The event is part of a rich slate of cultural events, from the historic to the histrionic.
Hours earlier, Daniel Barenboim conducts the West-Eastern Divan Orchestra of young Arab and Israeli musicians in Beethoven’s 9th Symphony, the final performance in their nine- symphony tribute to Beethoven at the Royal Albert Hall.
At 8:12 a.m. that morning local time, bells of all kinds -- doorbells, ringtones, Navy bells, even Big Ben -- will usher in the Games countrywide in a collective chiming work conceived by artist Martin Creed.
“When I was a kid, I remember the local church sometimes ringing its bells in a crazy cacophonous way when there was a wedding,” Creed said in an interview. “I always thought it was a very beautiful and exciting sound.”
“So I thought, to try to ring all of the bells in the whole country would be a nice thing to do on this special occasion of the Olympics,” he said.
The arts agenda is part of a four-year, 105 million pound Olympic cultural program up and down the country that continues after the games’ Aug. 12 finish.
For the opening-ceremony celebration of British history and culture, director Boyle is turning the Olympic Stadium into a meadow teeming with sheep, goats, cows, horses, chickens, geese and sheepdogs, not to mention 10,000 human volunteers.
Paul McCartney will be among the performers. Albums of the opening and closing ceremonies will be available digitally immediately after the ceremony.
The original games in Greece likewise featured farm animals in a celebration of Greek-ness. Only they were sacrificed in rituals to placate the potentially menacing gods.
“The games were an act of worship recognizing Zeus’s power,” said Paul Cartledge, professor of Greek culture at Cambridge University and author of more than 20 books on Greece. “You wanted to keep him sweet.”
During the opening ceremony, every athlete made an oath and offered animals -- oxen, cows, chickens, goats -- in sacrifice. Midway through the games (which lasted just under a week), 100 bulls were slaughtered, cooked and shared by the 40,000 people present.
Artists popped up during sporting lulls to tout their talents.
“If you were an ambitious sculptor, you would go to Olympia and offer your services,” said Cartledge. “You’d have a maquette of what you were going to make for your client.”
By contrast, London’s Olympic cultural extravaganza has been commissioning art for the last four years, leaving little to chance, except for a few spontaneous events.
Jeremy Deller’s life-sized inflatable Stonehenge, for instance, is popping up in locations revealed not long in advance.
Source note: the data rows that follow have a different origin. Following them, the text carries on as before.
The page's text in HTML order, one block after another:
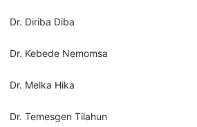
Dr. Diriba Diba
Dr. Kebede Nemomsa
Dr. Melka Hika
Dr. Temesgen Tilahun
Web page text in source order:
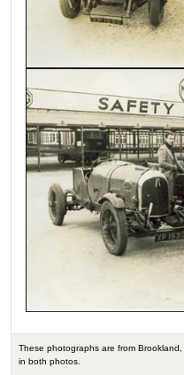
These photographs are from
in both photos.
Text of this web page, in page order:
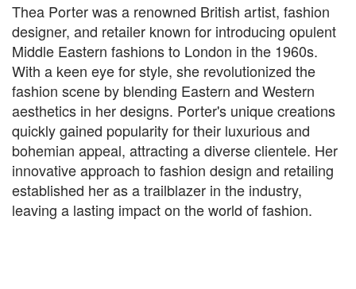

The bouncy castle, 35 meters in diameter, offers everyone a chance to jump on a key piece of heritage. (For its whereabouts, see www.sacrilege2012.co.uk).
In another pop-up event starting after the games and orchestrated by award-winning “Jerusalem” actor Mark Rylance, some 50 actors will sidle up to pedestrians reciting Shakespearean verse (Aug. 28 to Sept. 9). They might ask the time, then lapse into “Shall I compare thee to a summer’s day?”
Rylance himself plays Richard III in the Globe Theatre’s all-male, historically correct production of the Shakespeare play (through Oct. 13). He then plays Olivia in “Twelfth Night.”
Shakespeare gets his very own gallery exhibition: at the British Museum (through Nov. 25), an evocation of the London he knew -- full of brothels and bear fights -- and the many other places that inspired him: Venice, the Americas, North Africa.
The National Gallery glorifies the goddess Diana in a free show. The three Titian masterpieces that she inspired hang side- by-side for the first time since the 18th century, alongside three contemporary commissioned works including Mark Wallinger’s homage to Diana, who turned Actaeon into a stag for sneaking a peek at her naked body.
Wallinger’s riposte is a walled enclosure featuring a real- life model in a bathtub whose face, elbow or shoulder you’ll glimpse if you peer through a keyhole or a Venetian blind.
See also clips, costumes and sets from the specially commissioned Royal Ballet production “Metamorphosis: Titian 2012.”
Tate Modern has gone avant-garde for its Olympic-season slate, and invited artist Tino Sehgal (hosted at the Guggenheim in New York in 2010) to take over the Turbine Hall in the Unilever Series. Sehgal has a group of “participants” move around the sloping lobby at varying speeds, individually or in swarms, and stopping to have conversations with visitors.
East of the Turbine Hall are Tate’s newly opened Tanks: arena-sized spaces that once contained oil for electricity generation in the ex-power station. Now venues for film and performance art, they’re open through Oct. 28. The Tate also has the Damien Hirst show that includes his diamond skull.
The Institute of Contemporary Arts has taken over an East London garage to show more than a dozen BMW cars redesigned by artists including Andy Warhol, Jeff Koons, David Hockney, Roy Lichtenstein and Robert Rauschenberg. The free two-week show (through Aug. 4) is at the Great Eastern Car Park (35 Great Eastern Street, London EC2A 3ER).